Wildland
After spending six years as a foreign correspondent in China, Evan Osnos returned to the United States to cover American political life for the New Yorker in 2013 just as our political systems was beginning to unravel. After writing a biography of President Biden, Osnos turned his attention to that unraveling by telling its story through events in three communities–Greenwich CT where he grew up and the first two cities he worked in, Clarksburg VA and Chicago IL.
His basic point is not all that unusual:
America wasn’6 just losing a story of itself; it was losing a habit of mind, a capacity to envisage a common good. Americans did not deny their fears; they announced them and acted on them. (10)
The book’s value lies in its narrative which weaves the very different experiences of the three communities he lived in before he headed off to China.
Greenwich is one of the wealthiest communities in the United States and has long been a bastion of the traditional Republican elite, including the Bush family. Osnos shows how the community has changed, with hedge fund executives taking the town to the right and, in some cases, off the ethical rails. At the same time, the town has diversified socially and ethnically which makes it a microcosm of some of the most dramatic changes sweeping the country, including our growing economic inequality.
Osnos got his first reporting job in Clarksburg which is as different from Greenwich as a small city could be. It epitomizes the rust belt and its decline. Perhaps because it was so different from his home town, Osnos fell in love with the place and has regularly returned there over the years which allowed him to witness its decline and report on how it has contributed to our becoming, in his terms, a wildland.
Osnos then got a job at the Chicago Tribune which initially sent him to China before he joined the New Yorker. Chicago presents us with a very different story of our “wilding,” which Osnos tells largely through the lens of families who struggle with the continued impact of systemic racism on all aspects of urban life.

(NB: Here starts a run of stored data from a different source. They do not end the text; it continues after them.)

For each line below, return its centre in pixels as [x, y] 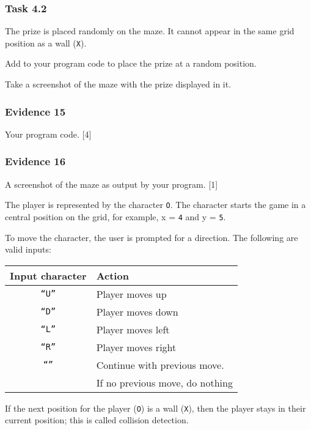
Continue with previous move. [160, 365]
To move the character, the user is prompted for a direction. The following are [152, 237]
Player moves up [131, 294]
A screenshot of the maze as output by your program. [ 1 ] [112, 184]
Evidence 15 [35, 111]
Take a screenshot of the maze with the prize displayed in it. [118, 84]
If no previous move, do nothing [164, 382]
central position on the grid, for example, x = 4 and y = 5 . [115, 216]
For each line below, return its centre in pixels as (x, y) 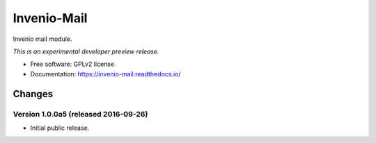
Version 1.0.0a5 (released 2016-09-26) (80, 114)
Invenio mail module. (42, 39)
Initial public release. (60, 128)
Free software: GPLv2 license (72, 64)
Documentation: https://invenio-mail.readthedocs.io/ (105, 74)
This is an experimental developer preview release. (86, 51)
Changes (33, 94)

This is not a fun book. Its title takes off from the wildfires which also began sweeping this country at about the same time he returned from China. It’s not just wildfires. Instead, Osnos is convinced that we’ve become a wild land which is definitely not fun to read about.
However, it is also an important book because it provides a grass roots view of our ongoing unraveling which also means that it may be the best book to read about our current crisis if you only have time to read one of them.